この人馬による勝利は偶然ではなく必然だった!?
文/編集部
出走馬12頭を見渡すと、前走、
小倉で逃げて勝っていた馬が8頭も占めていた。いったいどの馬が逃げて、どの馬が控える競馬をするのか。
「六つ子のおそ松くん兄弟を見た目で見分けろ!」という指令くらい、展開の見極めが難儀だった(笑)。
それは乗っているジョッキーも同じ感覚に違いない。実際、
マルブツイースターを勝利に導いた
和田騎手は、勝利ジョッキーインタビューで
「行く馬がいれば先に行ってほしいとは思ってました」と語っていた。
そして、結局、逃げることとなった
エーシンプリリードも、外から追っつけて先頭に立ったが、
佐藤哲騎手の動きを見ていると、
「えっ!? 誰も行かないの!? じゃあ俺が行くよ!」という感じだったもの。
各ジョッキーが周りの出方を窺うようなレース。その展開を予想するのは
無茶振りもいいところ(笑)。ただ、
血統と
鞍上を考えると、
マルブツイースターが勝つのがもっともしっくり来たのは確かだった。
まず、父の
サクラバクシンオーは
ショウナンカンプ(02年高松宮記念)、母父の
ウォーニングは
サニングデール(04年高松宮記念)、
カルストンライトオ(04年スプリンターズS)といった短距離G1馬を輩出している。
もちろん、短距離G1馬同士を掛け合わせたからといって、必ずしも短距離重賞勝ち馬が出るわけではない。それでも、今回は他のメンバーにそういった血統構成の馬は見当たらず、今回の
小倉2歳Sは勝つべくして勝った。
血統バカとしてはそう思いたい。
だって、
サクラバクシンオーも
ウォーニングも、
ちょっと時計のかかる芝1200がピッタリというタイプ。

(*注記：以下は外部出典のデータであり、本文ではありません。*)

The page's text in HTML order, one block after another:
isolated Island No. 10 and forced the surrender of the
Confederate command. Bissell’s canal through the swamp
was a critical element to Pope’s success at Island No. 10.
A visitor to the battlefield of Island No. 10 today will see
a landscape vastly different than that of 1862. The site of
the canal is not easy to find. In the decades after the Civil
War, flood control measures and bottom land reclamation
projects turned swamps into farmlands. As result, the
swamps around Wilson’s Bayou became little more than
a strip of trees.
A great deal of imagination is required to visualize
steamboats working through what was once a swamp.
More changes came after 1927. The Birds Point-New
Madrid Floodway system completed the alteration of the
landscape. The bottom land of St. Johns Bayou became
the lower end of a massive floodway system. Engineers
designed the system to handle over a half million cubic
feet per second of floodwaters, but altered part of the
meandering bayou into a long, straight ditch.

その特徴が
マルブツイースターにも受け継がれていることは間違いないはず。
今夏の小倉はとにかく
雨に祟られ、
小倉2歳Sのレース中にも小雨がパラついていた。
馬場の悪化も著しく、勝ち時計も
1分9秒3と時計を要した。そんな馬場条件も、
マルブツイースターには味方していたように思う。
夏の小倉2歳王者に輝いた
マルブツイースターは、今年の夏の小倉を象徴する1頭。何年か経ってから、この小倉開催を振り返ることがあったとすれば、おそらく
マルブツイースターのことを思い出すだろう。
いや、もしかすると、
圧倒的1番人気に支持されていたザサンデーフサイチ(小倉3R、2着)、オーシャンエイプス(小倉11R、5着)が期待に応えられなかった日、と認識しているかもしれないけど。その2頭がのちのち、大きいところを勝つことにでもなれば。
また、
マルブツイースターに騎乗した
和田騎手はなんと! この
小倉2歳Sが
芝1200重賞で初勝利だった。いままで勝てなかったことはたぶん、巡り合わせの部分が大きいとは思うけど、今回の勝利は
今夏の小倉を知り尽くした男の手腕の賜物と言えるはず。
和田騎手は
2回小倉の開幕から
3回小倉の最終週まで、ずっと小倉で騎乗を続けていた。
芝1200のレースは計53レースあったが、
和田騎手は
[7.4.6.28]という成績で、計45レースに騎乗していた。
騎乗回数は2位の
渡辺騎手に
8レース差をつけてトップ。勝ち星は2位の
武豊騎手を
2勝上回ってトップ。つまり、
今夏の小倉芝1200の馬場を熟知し、結果も出してきた男の最後のひと仕事だったというわけだ。
偶然は
必然とよく言う。確かに
サクラバクシンオー×ウォーニングという血統の
マルブツイースターに、
小倉芝1200リーディングの
和田騎手が騎乗したのは偶然の巡り合わせかもしれないが、今回の勝利は今年の
小倉2歳Sにもっともフィットしていた人馬による必然だった。そう思いたい。